Using the records that follow, work out how many lines hold the string "from" and provide that number only.

[Dataset excerpts]
────────────────────

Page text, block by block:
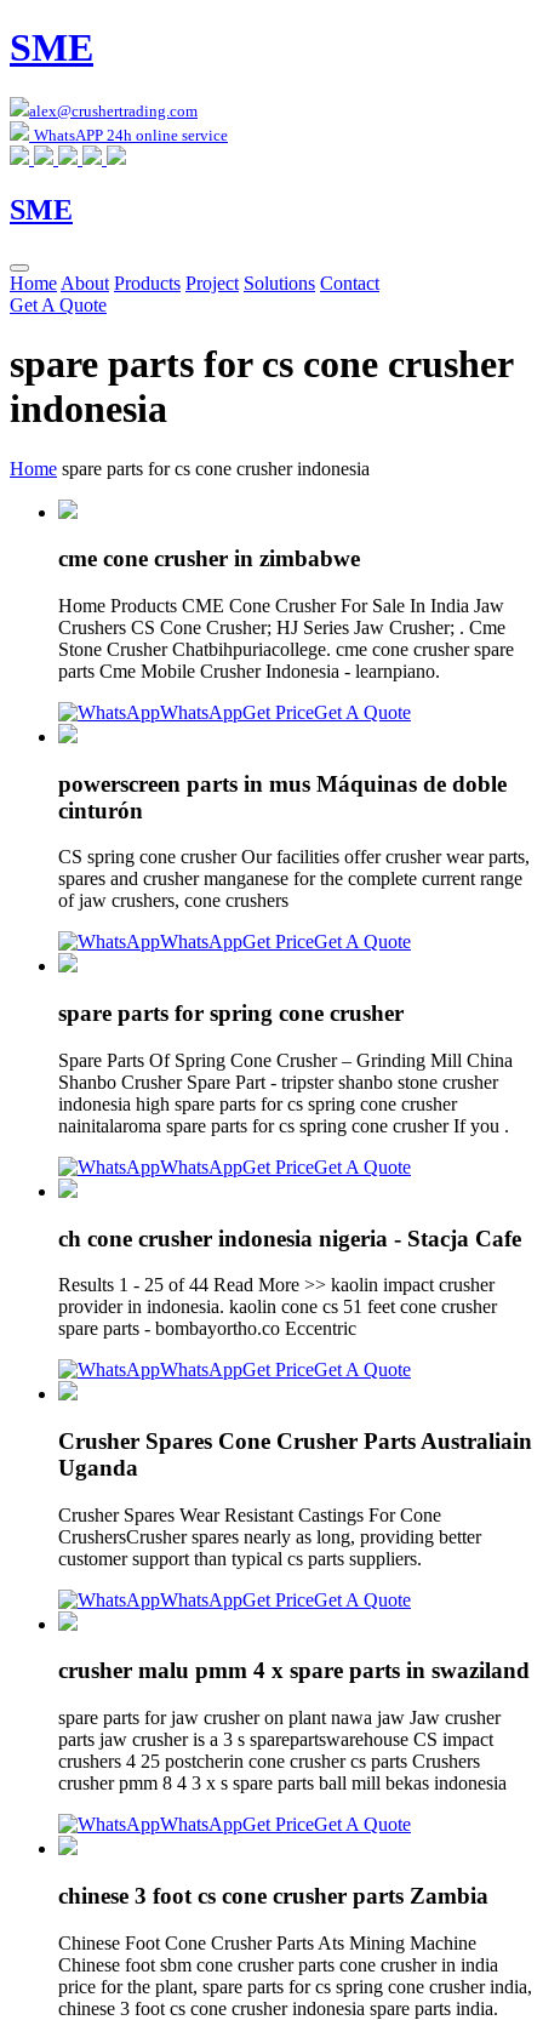
SME
alex@crushertrading.com
WhatsAPP 24h online service
SME
Home About Products Project Solutions Contact
Get A Quote
spare parts for cs cone crusher
indonesia
Home spare parts for cs cone crusher indonesia
cme cone crusher in zimbabwe
Home Products CME Cone Crusher For Sale In India Jaw
Crushers CS Cone Crusher; HJ Series Jaw Crusher; . Cme
Stone Crusher Chatbihpuriacollege. cme cone crusher spare
parts Cme Mobile Crusher Indonesia - learnpiano.
WhatsAppGet PriceGet A Quote
powerscreen parts in mus Máquinas de doble
cinturón
CS spring cone crusher Our facilities offer crusher wear parts,
spares and crusher manganese for the complete current range
of jaw crushers, cone crushers
WhatsAppGet PriceGet A Quote
spare parts for spring cone crusher
Spare Parts Of Spring Cone Crusher – Grinding Mill China
Shanbo Crusher Spare Part - tripster shanbo stone crusher
indonesia high spare parts for cs spring cone crusher
nainitalaroma spare parts for cs spring cone crusher If you .
WhatsAppGet PriceGet A Quote
ch cone crusher indonesia nigeria - Stacja Cafe
Results 1 - 25 of 44 Read More >> kaolin impact crusher
provider in indonesia. kaolin cone cs 51 feet cone crusher
spare parts - bombayortho.co Eccentric
WhatsAppGet PriceGet A Quote
Crusher Spares Cone Crusher Parts Australiain
Uganda
Crusher Spares Wear Resistant Castings For Cone
CrushersCrusher spares nearly as long, providing better
customer support than typical cs parts suppliers.
WhatsAppGet PriceGet A Quote
crusher malu pmm 4 x spare parts in swaziland
spare parts for jaw crusher on plant nawa jaw Jaw crusher
parts jaw crusher is a 3 s sparepartswarehouse CS impact
crushers 4 25 postcherin cone crusher cs parts Crushers
crusher pmm 8 4 3 x s spare parts ball mill bekas indonesia
WhatsAppGet PriceGet A Quote
chinese 3 foot cs cone crusher parts Zambia
Chinese Foot Cone Crusher Parts Ats Mining Machine
Chinese foot sbm cone crusher parts cone crusher in india
price for the plant, spare parts for cs spring cone crusher india,
chinese 3 foot cs cone crusher indonesia spare parts india.
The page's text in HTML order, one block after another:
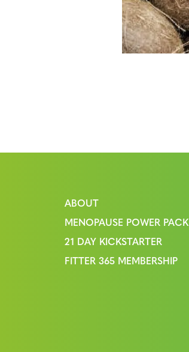
ABOUT
MENOPAUSE POWER PACK
21 DAY KICKSTARTER
FITTER 365 MEMBERSHIP
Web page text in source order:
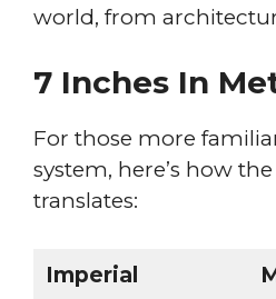
world, from
7 Inches In
For those more
system, here’s how the
translates:
Imperial
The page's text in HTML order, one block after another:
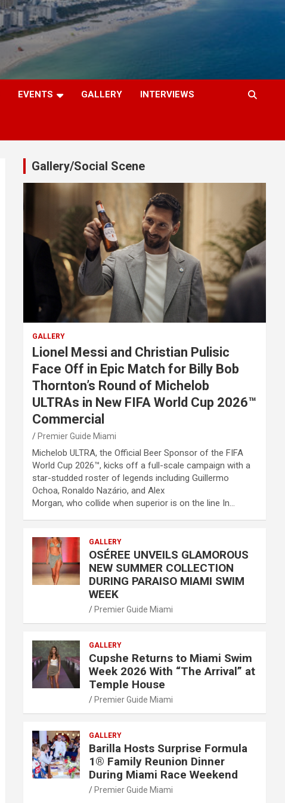
EVENTS GALLERY INTERVIEWS
Gallery/Social Scene
GALLERY
Lionel Messi and Christian Pulisic
Face Off in Epic Match for Billy Bob
Thornton’s Round of Michelob
ULTRAs in New FIFA World Cup 2026™
Commercial
Premier Guide Miami
Michelob ULTRA, the Official Beer Sponsor of the FIFA
World Cup 2026™, kicks off a full-scale campaign with a
star-studded roster of legends including Guillermo
Ochoa, Ronaldo Nazário, and Alex
Morgan, who collide when superior is on the line In…
GALLERY
OSÉREE UNVEILS GLAMOROUS
NEW SUMMER COLLECTION
DURING PARAISO MIAMI SWIM
WEEK
Premier Guide Miami
GALLERY
Cupshe Returns to Miami Swim
Week 2026 With “The Arrival” at
Temple House
Premier Guide Miami
GALLERY
Barilla Hosts Surprise Formula
1® Family Reunion Dinner
During Miami Race Weekend
Premier Guide Miami
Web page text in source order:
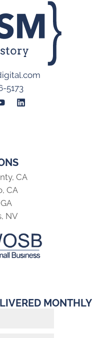
CA
CA
NV
5173
MONTHLY
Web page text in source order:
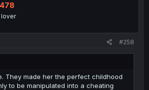
#258
They made her the perfect childhood
to be manipulated into a cheating
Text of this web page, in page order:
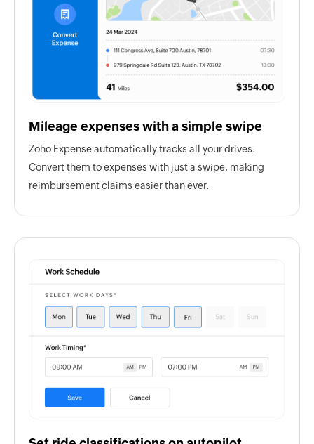
Mileage expenses with a simple swipe
Zoho Expense automatically tracks all your drives.
Convert them to expenses with just a swipe, making
reimbursement claims easier than ever.
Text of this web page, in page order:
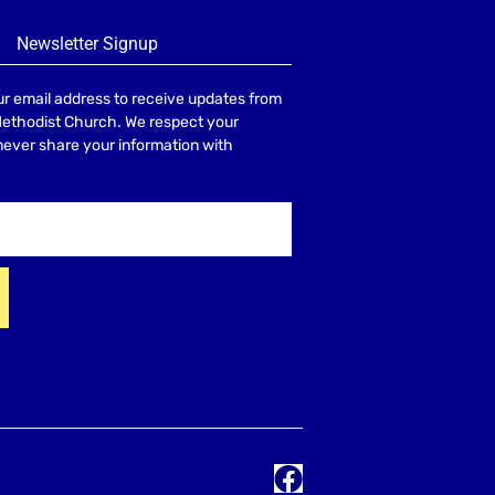
Newsletter Signup
email address to receive updates from
Church. We respect your
share your information with

────────────────────

Answer → 2